CARF introduces transaction-level reporting requirements that go far beyond what CRS demands. Instead of annual account balances, platforms must report aggregate transaction values per asset type and transaction category, including:

  • Crypto-to-fiat
  • Crypto-to-crypto
  • Retail payments
  • Transfers (in and out)

These transactions must be aggregated annually but also disaggregated by type and crypto asset, introducing a significant data management challenge.

“This is going to be a volume that eclipses even what we’ve seen for CESOP or CRS,” warned Castaneda.

Sites emphasized the importance of automation:

“No individual is going to be able to do this manually. Whether you build in-house or buy, there has to be a software solution.”

And the complexity doesn’t stop at data transformation. Panelists highlighted the challenges of adapting to local XML schemas, portal submissions, and registration requirements — all of which can vary drastically by jurisdiction. As Dymtrow recalled from her CRS experience:

“We had data specifications, but files would fail due to formatting quirks that weren’t documented. A comma instead of a period could reject the whole submission.”

U.S. Participation and the Regulatory Uncertainty Ahead

The U.S. has not yet decided whether to join CARF, despite it being a global framework. Historically, the U.S. prefers bilateral agreements (e.g., FATCA IGAs) over multilateral regimes. Key questions under discussion at a recent IRS/Treasury roundtable:

  • Will the U.S. require beneficial-ownership reporting under CARF?
  • How would CARF reporting interact with existing Section 6045 rules?

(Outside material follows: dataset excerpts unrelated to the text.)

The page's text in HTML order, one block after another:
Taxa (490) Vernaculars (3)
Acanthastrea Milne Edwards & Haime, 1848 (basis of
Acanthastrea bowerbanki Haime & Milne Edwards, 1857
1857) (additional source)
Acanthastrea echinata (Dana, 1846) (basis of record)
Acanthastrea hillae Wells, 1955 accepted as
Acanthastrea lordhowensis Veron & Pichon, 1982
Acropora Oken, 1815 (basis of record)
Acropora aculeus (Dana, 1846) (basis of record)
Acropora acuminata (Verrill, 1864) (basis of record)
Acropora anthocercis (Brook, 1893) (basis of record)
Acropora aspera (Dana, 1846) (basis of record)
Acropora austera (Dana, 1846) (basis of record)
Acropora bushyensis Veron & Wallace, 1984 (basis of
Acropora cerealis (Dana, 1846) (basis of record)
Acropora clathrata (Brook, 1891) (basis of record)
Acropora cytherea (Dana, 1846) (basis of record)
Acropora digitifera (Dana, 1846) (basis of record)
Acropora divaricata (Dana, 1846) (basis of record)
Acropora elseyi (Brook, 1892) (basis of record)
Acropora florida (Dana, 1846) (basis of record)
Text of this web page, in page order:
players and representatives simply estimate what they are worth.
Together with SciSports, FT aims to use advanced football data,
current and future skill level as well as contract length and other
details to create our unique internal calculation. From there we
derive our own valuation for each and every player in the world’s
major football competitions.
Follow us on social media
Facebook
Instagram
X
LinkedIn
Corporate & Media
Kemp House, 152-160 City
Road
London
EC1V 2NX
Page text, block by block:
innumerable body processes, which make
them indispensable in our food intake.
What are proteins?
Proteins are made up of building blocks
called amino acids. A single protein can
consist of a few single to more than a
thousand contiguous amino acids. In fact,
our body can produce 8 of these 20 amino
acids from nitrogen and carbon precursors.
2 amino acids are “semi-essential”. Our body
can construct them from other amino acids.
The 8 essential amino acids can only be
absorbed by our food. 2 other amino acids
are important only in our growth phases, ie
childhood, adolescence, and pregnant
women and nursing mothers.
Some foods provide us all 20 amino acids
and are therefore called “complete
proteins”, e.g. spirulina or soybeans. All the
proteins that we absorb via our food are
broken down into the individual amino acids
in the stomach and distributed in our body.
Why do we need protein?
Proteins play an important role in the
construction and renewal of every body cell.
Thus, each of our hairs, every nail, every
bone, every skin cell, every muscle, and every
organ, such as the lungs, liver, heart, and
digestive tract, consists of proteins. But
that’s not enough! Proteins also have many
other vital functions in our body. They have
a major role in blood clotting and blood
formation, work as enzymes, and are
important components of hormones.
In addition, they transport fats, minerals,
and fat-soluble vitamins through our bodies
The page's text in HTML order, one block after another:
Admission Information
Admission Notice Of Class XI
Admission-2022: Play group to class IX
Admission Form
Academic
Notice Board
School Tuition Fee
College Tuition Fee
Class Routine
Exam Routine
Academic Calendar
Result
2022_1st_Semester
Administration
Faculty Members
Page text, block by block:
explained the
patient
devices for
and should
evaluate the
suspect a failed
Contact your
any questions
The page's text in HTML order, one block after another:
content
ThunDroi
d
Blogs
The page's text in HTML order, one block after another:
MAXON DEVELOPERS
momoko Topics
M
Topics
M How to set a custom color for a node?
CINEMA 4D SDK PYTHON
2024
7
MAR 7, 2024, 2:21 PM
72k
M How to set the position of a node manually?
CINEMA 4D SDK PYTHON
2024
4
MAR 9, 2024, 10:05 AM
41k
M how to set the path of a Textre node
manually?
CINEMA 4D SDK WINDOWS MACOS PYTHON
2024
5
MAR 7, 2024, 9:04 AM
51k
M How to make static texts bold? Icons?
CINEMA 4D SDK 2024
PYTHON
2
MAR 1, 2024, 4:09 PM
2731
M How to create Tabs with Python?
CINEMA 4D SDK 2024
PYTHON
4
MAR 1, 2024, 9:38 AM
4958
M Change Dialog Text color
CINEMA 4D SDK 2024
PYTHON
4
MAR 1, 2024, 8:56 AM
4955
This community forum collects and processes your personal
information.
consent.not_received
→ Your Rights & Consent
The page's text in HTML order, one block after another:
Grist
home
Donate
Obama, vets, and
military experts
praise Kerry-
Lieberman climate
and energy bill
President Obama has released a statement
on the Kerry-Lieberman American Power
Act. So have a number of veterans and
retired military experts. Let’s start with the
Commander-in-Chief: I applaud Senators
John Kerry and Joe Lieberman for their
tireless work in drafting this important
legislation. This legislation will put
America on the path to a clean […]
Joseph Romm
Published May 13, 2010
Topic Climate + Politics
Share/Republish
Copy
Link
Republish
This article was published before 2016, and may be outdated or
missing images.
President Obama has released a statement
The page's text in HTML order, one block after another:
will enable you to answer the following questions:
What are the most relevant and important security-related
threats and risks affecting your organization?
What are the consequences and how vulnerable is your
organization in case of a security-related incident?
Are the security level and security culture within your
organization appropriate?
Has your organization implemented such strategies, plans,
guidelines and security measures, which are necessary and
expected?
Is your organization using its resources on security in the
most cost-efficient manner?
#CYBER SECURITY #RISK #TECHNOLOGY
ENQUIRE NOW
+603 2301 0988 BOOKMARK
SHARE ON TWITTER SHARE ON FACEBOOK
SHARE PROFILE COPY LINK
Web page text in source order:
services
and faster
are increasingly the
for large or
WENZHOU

Adopting CARF would likely require changes to existing intergovernmental agreements (IGAs), since:

  • Current U.S. IGAs may legally prevent sharing data with foreign governments without modification.
  • The U.S. typically “goes its own route” rather than conforming to global data-exchange standards.

For U.S.-based digital-asset firms operating globally, this uncertainty affects:

  • Data-collection strategies (e.g., deciding which ownership information to gather)
  • Onboarding processes (since compliance requirements may shift)
  • Resource planning (teams must remain flexible in case CARF adoption moves forward)

Final Thoughts

The CARF and DAC8 frameworks represent a turning point in the regulation of digital asset platforms. As jurisdictions move from conceptual frameworks to enforceable obligations, firms that begin their compliance journey early — especially around data readiness and customer onboarding — will be best positioned to adapt.

While technical hurdles and regulatory uncertainty remain, collaboration across tax, legal, operations, and product teams — paired with strong vendor partnerships — will be key to unlocking compliance at scale.